Q2: What is the main difference between laboratory-type and mass production-type calendering machines?

A: The laboratory type focuses on small-scale research and development, with the roller width usually being ≤ 300mm, supporting manual/electric fine adjustment, and suitable for material formula testing; the mass production type emphasizes efficiency and stability, with the roller width being ≥ 600mm, featuring automatic tension control, online detection, and production line linkage functions, and capable of achieving 24-hour continuous production. When selecting, it is necessary to precisely match according to the production capacity requirements (laboratory: ≤ 100,000 pieces/day; mass production: ≥ 500,000 pieces/day).

Q3: What are the reasons why the rollers are prone to damage during equipment operation?

A: Common causes include: ① Foreign objects (such as metal particles) on the electrode sheet have not been removed, resulting in scratches on the roller surface; ② Inappropriate temperature control (temperature difference exceeding ±2℃), causing uneven expansion and contraction of the roller; ③ Excessive pressure, exceeding the tolerance limit of the roller material (high-carbon chromium steel rollers are recommended with a pressure of ≤100T). Solutions: Install a pre-positioning foreign object detection device, adopt an intelligent temperature control system, and set the pressure parameters strictly according to the substrate thickness.

Q4: How can the laminating machine be adapted to new battery materials (such as silicon-based anodes)?

A: Silicon-based anode materials have poor ductility and are prone to cracking.
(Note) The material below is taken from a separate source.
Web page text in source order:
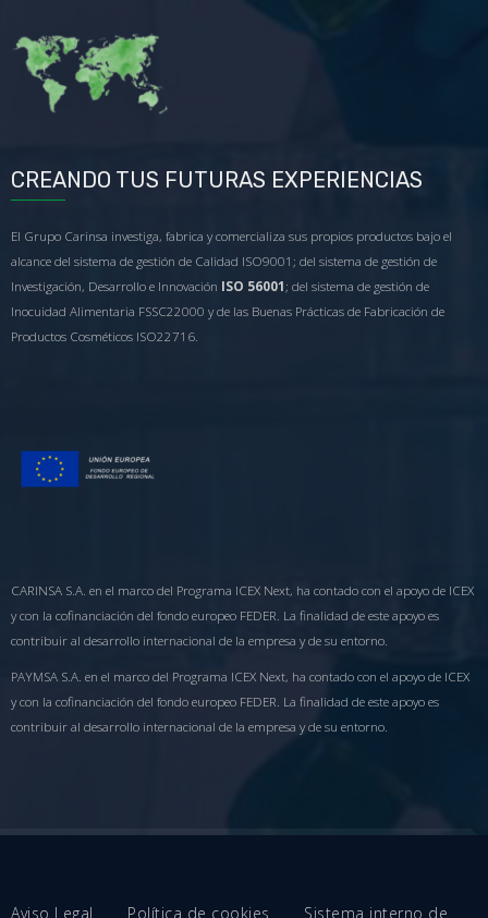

The equipment must have two key characteristics: ① Flexible pressure adjustment function to avoid excessive compaction leading to particle fragmentation; ② The roller surface uses a special coating (such as tungsten carbide), improving wear resistance and material adhesion. Quality manufacturers can provide customized solutions by adjusting the roller speed ratio (recommended 1:1.2) and pressure gradient to balance the compaction density and material integrity.

4. Core Logic of Selecting Die Press Machines

The selection of battery electrode sheet die press machines fundamentally aims at achieving a balance among "precision, efficiency, and cost". In different scenarios such as battery power supply and consumer electronics, it is necessary to base the selection on actual production needs. By comparing equipment parameters, verifying the strength of suppliers, and clarifying compliance requirements, one can select the equipment that truly addresses industry pain points such as "uneven thickness, excessive energy consumption, and delayed after-sales service".